Im Ernst jetzt - ich glaube, wir brauchen das. Jeder von uns. Der eine ein bisschen mehr, der andere ein bisschen weniger.

Für Menschen mit Depressionen (zu denen ich GOTTSEIDANK nicht gehöre, aber ich kannte und kenne einige) ist es im Miteinander mit ihren Mit-Menschen das allerschlimmste, während eines "Tiefs" solch gute Ratschlage zu hören wie "ach, ist doch alles nicht so schlimm, einfach mal lächeln, dann schaut die Welt gleich wieder besser aus" oder "denk doch mal drüber nach, wie GUT es dir doch eigentlich geht!" oder "du denkst überhaupt einfach zuviel nach". Das läuft immer auf das gleiche hinaus: Es wird suggeriert "Im Grunde bist du selber schuld an deiner Krankheit". Und manchmal frage ich mich - ernsthaft - ob nicht manche Schübe bei krankhaft Depressionen ausblieben, oder milder wären, wenn sie sich nicht so krampfhaft bemühen würden (weil müssten), nach außen zu funktionieren, die Maske aufzubehalten - weil ansonsten die Aufheiterungsmafia über sie herfallen würde.

Für mich selber gilt:




Lasst mich doch einfach mal motzen.
Lasst mich doch einfach mal schlecht drauf sein.
Lasst mich doch einfach mal ein paar Stunden nur dumm rumsitzen.

Lasst mich doch einfach mal.

Sonst könnt ihr mich.


















2 Kommentare:

  1. Zu Menschen mit Depressionen gehörte ich mal.
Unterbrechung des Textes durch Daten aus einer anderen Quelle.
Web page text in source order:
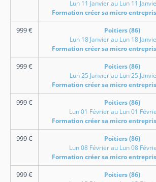
Lun 11 Janvier au Lun 11
Formation créer sa micro
999€
Poitiers (86)
Lun 18 Janvier au Lun 18
Formation créer sa micro
999€
Poitiers (86)
Lun 25 Janvier au Lun 25
Formation créer sa micro
999€
Poitiers (86)
Lun 01 Février au Lun 01
Formation créer sa micro
999€
Poitiers (86)
Lun 08 Février au Lun 08
Formation créer sa micro
999€
Poitiers (86)
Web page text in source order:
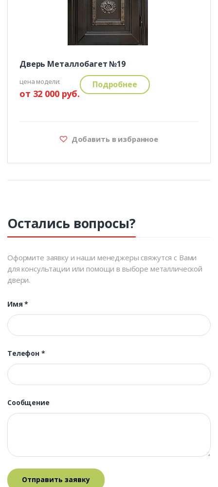
Дверь Металлобагет №19
цена модели:
от 32 000 руб.
Подробнее
Добавить в избранное
Остались вопросы?
Оформите заявку и наши менеджеры свяжутся с Вами
для консультации или помощи в выборе металлической
двери.
Имя*
Телефон *
Сообщение
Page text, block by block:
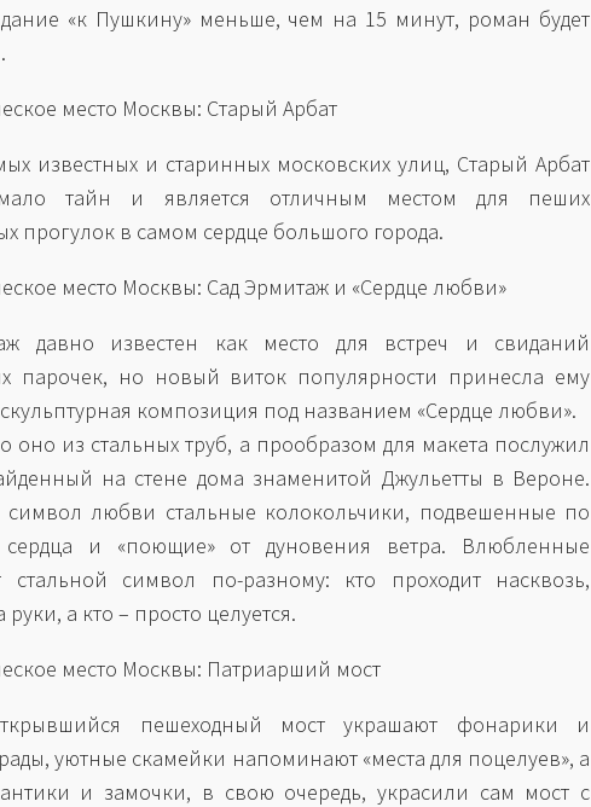
«к Пушкину» меньше, чем на 15 минут, роман будет
место Москвы: Старый Арбат
известных и старинных московских улиц, Старый Арбат
тайн и является отличным местом для пеших
прогулок в самом сердце большого города.
место Москвы: Сад Эрмитаж и «Сердце любви»
давно известен как место для встреч и свиданий
парочек, но новый виток популярности принесла ему
композиция под названием «Сердце любви».
оно из стальных труб, а прообразом для макета послужил
на стене дома знаменитой Джульетты в Вероне.
любви стальные колокольчики, подвешенные по
сердца и «поющие» от дуновения ветра. Влюбленные
стальной символ по-разному: кто проходит насквозь,
руки, а кто – просто целуется.
место Москвы: Патриарший мост
пешеходный мост украшают фонарики и
уютные скамейки напоминают «места для поцелуев», а
и замочки, в свою очередь, украсили сам мост с

Ein bißchen aufpassen muß ich da wohl immer. Und da geb ich Dir mal so was von Recht! Ja, das KANNSTE WOHL SO SAGEN!
    Und den ganzen Rest auch. Bei mir waren der Auslöser fürs Fettwerden zwei entzückende alte Damen im Krankenhaus, die der armen kleinen Maus im gleichen Zimmer immer ihre Schokopuddings zuschusterten, weil sie ja sooo schlecht dran ist, die Kleine. Naja... war lieb gemeint.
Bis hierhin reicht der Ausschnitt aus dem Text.